(Data excerpts)
=== Section Start ===

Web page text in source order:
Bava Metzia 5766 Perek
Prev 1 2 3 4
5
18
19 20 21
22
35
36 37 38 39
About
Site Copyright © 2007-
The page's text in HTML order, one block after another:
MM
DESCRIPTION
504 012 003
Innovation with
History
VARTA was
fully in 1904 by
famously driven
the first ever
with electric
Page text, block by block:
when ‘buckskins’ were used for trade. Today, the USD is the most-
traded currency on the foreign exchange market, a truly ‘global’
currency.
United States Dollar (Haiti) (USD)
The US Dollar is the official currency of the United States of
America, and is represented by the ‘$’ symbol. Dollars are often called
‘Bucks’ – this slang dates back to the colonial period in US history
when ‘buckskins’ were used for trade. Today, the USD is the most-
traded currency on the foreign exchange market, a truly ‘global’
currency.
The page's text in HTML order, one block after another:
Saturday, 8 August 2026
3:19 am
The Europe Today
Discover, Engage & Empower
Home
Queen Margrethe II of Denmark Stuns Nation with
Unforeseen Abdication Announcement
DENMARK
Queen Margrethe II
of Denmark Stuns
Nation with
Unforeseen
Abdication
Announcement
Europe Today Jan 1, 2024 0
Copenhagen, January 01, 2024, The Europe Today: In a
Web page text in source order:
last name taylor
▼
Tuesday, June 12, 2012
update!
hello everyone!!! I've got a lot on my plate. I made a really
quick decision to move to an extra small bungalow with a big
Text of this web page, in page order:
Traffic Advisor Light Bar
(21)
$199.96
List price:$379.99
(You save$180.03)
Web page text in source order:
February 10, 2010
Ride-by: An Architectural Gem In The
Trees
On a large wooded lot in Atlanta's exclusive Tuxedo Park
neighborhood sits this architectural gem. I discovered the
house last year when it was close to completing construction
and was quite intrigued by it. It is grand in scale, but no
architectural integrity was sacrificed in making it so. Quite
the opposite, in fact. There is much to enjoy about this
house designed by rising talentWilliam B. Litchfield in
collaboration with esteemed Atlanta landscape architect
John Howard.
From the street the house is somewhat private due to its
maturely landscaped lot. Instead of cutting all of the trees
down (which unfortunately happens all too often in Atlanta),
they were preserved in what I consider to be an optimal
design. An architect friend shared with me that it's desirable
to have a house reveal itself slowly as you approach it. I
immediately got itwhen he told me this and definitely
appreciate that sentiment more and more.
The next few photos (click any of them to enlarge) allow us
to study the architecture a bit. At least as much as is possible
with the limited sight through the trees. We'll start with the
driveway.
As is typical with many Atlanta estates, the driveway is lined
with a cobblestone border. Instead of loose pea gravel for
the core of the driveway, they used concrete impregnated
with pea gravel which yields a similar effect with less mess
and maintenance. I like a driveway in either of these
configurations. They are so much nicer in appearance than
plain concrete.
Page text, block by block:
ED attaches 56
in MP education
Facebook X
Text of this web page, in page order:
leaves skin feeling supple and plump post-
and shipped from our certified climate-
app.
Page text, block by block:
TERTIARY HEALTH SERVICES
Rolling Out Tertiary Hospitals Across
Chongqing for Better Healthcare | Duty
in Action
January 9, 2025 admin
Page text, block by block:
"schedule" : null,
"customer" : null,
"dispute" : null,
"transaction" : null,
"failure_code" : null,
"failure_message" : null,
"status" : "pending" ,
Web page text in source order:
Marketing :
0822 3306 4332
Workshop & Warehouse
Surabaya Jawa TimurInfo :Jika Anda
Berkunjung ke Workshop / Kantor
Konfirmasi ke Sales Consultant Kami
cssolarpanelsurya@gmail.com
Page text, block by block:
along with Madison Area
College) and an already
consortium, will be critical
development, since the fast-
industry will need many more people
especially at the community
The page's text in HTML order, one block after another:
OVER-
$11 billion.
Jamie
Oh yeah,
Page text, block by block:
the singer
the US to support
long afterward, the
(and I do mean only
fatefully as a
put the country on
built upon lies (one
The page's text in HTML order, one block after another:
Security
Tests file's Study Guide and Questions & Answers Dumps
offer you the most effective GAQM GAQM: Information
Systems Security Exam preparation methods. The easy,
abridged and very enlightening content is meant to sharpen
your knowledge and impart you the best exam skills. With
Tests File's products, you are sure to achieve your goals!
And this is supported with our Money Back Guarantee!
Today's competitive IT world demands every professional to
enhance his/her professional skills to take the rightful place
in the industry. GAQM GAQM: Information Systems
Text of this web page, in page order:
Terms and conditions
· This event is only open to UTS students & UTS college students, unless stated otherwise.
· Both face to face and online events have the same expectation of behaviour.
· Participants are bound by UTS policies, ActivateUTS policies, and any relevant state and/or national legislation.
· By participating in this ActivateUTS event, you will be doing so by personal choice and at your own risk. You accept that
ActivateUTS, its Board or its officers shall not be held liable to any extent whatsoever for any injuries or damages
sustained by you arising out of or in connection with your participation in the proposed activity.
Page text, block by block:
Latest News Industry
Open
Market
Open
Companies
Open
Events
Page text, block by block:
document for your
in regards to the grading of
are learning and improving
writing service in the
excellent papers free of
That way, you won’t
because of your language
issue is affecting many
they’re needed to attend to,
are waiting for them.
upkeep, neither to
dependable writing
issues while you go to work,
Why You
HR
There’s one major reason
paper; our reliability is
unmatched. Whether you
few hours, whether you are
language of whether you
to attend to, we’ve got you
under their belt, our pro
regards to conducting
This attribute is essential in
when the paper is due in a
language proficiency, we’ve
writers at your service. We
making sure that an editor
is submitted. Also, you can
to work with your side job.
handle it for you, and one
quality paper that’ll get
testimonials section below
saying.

=== Section End ===

EXERCISE BRIEF:
Line by line, print the records above exactly as they stand.

TASK OUTPUT:
Web page text in source order:
Bava Metzia 5766 Perek
Prev 1 2 3 4
5
18
19 20 21
22
35
36 37 38 39
About
Site Copyright © 2007-
The page's text in HTML order, one block after another:
MM
DESCRIPTION
504 012 003
Innovation with
History
VARTA was
fully in 1904 by
famously driven
the first ever
with electric
Page text, block by block:
when ‘buckskins’ were used for trade. Today, the USD is the most-
traded currency on the foreign exchange market, a truly ‘global’
currency.
United States Dollar (Haiti) (USD)
The US Dollar is the official currency of the United States of
America, and is represented by the ‘$’ symbol. Dollars are often called
‘Bucks’ – this slang dates back to the colonial period in US history
when ‘buckskins’ were used for trade. Today, the USD is the most-
traded currency on the foreign exchange market, a truly ‘global’
currency.
The page's text in HTML order, one block after another:
Saturday, 8 August 2026
3:19 am
The Europe Today
Discover, Engage & Empower
Home
Queen Margrethe II of Denmark Stuns Nation with
Unforeseen Abdication Announcement
DENMARK
Queen Margrethe II
of Denmark Stuns
Nation with
Unforeseen
Abdication
Announcement
Europe Today Jan 1, 2024 0
Copenhagen, January 01, 2024, The Europe Today: In a
Web page text in source order:
last name taylor
▼
Tuesday, June 12, 2012
update!
hello everyone!!! I've got a lot on my plate. I made a really
quick decision to move to an extra small bungalow with a big
Text of this web page, in page order:
Traffic Advisor Light Bar
(21)
$199.96
List price:$379.99
(You save$180.03)
Web page text in source order:
February 10, 2010
Ride-by: An Architectural Gem In The
Trees
On a large wooded lot in Atlanta's exclusive Tuxedo Park
neighborhood sits this architectural gem. I discovered the
house last year when it was close to completing construction
and was quite intrigued by it. It is grand in scale, but no
architectural integrity was sacrificed in making it so. Quite
the opposite, in fact. There is much to enjoy about this
house designed by rising talentWilliam B. Litchfield in
collaboration with esteemed Atlanta landscape architect
John Howard.
From the street the house is somewhat private due to its
maturely landscaped lot. Instead of cutting all of the trees
down (which unfortunately happens all too often in Atlanta),
they were preserved in what I consider to be an optimal
design. An architect friend shared with me that it's desirable
to have a house reveal itself slowly as you approach it. I
immediately got itwhen he told me this and definitely
appreciate that sentiment more and more.
The next few photos (click any of them to enlarge) allow us
to study the architecture a bit. At least as much as is possible
with the limited sight through the trees. We'll start with the
driveway.
As is typical with many Atlanta estates, the driveway is lined
with a cobblestone border. Instead of loose pea gravel for
the core of the driveway, they used concrete impregnated
with pea gravel which yields a similar effect with less mess
and maintenance. I like a driveway in either of these
configurations. They are so much nicer in appearance than
plain concrete.
Page text, block by block:
ED attaches 56
in MP education
Facebook X
Text of this web page, in page order:
leaves skin feeling supple and plump post-
and shipped from our certified climate-
app.
Page text, block by block:
TERTIARY HEALTH SERVICES
Rolling Out Tertiary Hospitals Across
Chongqing for Better Healthcare | Duty
in Action
January 9, 2025 admin
Page text, block by block:
"schedule" : null,
"customer" : null,
"dispute" : null,
"transaction" : null,
"failure_code" : null,
"failure_message" : null,
"status" : "pending" ,
Web page text in source order:
Marketing :
0822 3306 4332
Workshop & Warehouse
Surabaya Jawa TimurInfo :Jika Anda
Berkunjung ke Workshop / Kantor
Konfirmasi ke Sales Consultant Kami
cssolarpanelsurya@gmail.com
Page text, block by block:
along with Madison Area
College) and an already
consortium, will be critical
development, since the fast-
industry will need many more people
especially at the community
The page's text in HTML order, one block after another:
OVER-
$11 billion.
Jamie
Oh yeah,
Page text, block by block:
the singer
the US to support
long afterward, the
(and I do mean only
fatefully as a
put the country on
built upon lies (one
The page's text in HTML order, one block after another:
Security
Tests file's Study Guide and Questions & Answers Dumps
offer you the most effective GAQM GAQM: Information
Systems Security Exam preparation methods. The easy,
abridged and very enlightening content is meant to sharpen
your knowledge and impart you the best exam skills. With
Tests File's products, you are sure to achieve your goals!
And this is supported with our Money Back Guarantee!
Today's competitive IT world demands every professional to
enhance his/her professional skills to take the rightful place
in the industry. GAQM GAQM: Information Systems
Text of this web page, in page order:
Terms and conditions
· This event is only open to UTS students & UTS college students, unless stated otherwise.
· Both face to face and online events have the same expectation of behaviour.
· Participants are bound by UTS policies, ActivateUTS policies, and any relevant state and/or national legislation.
· By participating in this ActivateUTS event, you will be doing so by personal choice and at your own risk. You accept that
ActivateUTS, its Board or its officers shall not be held liable to any extent whatsoever for any injuries or damages
sustained by you arising out of or in connection with your participation in the proposed activity.
Page text, block by block:
Latest News Industry
Open
Market
Open
Companies
Open
Events
Page text, block by block:
document for your
in regards to the grading of
are learning and improving
writing service in the
excellent papers free of
That way, you won’t
because of your language
issue is affecting many
they’re needed to attend to,
are waiting for them.
upkeep, neither to
dependable writing
issues while you go to work,
Why You
HR
There’s one major reason
paper; our reliability is
unmatched. Whether you
few hours, whether you are
language of whether you
to attend to, we’ve got you
under their belt, our pro
regards to conducting
This attribute is essential in
when the paper is due in a
language proficiency, we’ve
writers at your service. We
making sure that an editor
is submitted. Also, you can
to work with your side job.
handle it for you, and one
quality paper that’ll get
testimonials section below
saying.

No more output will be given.